Records to process below:
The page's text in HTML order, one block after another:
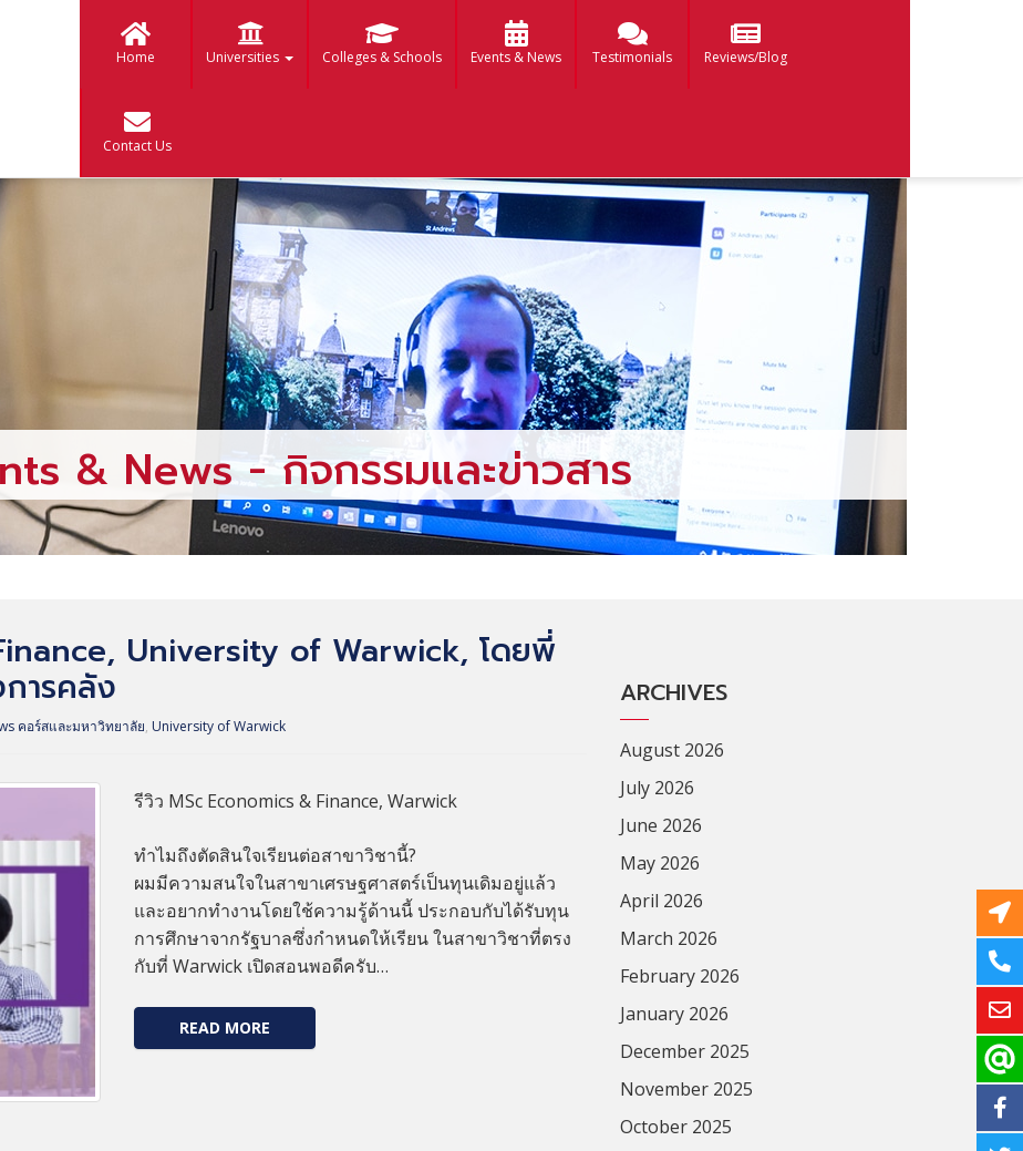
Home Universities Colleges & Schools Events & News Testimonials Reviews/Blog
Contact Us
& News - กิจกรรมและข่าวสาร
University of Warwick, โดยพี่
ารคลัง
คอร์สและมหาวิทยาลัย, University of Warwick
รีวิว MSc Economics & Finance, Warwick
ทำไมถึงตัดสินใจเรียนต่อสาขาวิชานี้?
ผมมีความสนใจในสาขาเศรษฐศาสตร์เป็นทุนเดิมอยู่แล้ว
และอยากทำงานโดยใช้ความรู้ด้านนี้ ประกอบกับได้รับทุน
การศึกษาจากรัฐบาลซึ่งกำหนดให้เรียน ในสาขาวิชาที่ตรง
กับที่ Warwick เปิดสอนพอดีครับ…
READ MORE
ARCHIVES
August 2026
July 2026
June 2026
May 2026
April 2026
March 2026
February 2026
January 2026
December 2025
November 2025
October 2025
End of Records to process.
* _Exercise requirements_:
Among the records, how many lines include the string "University"? State the number and add nothing.

* _Exercise response_:
2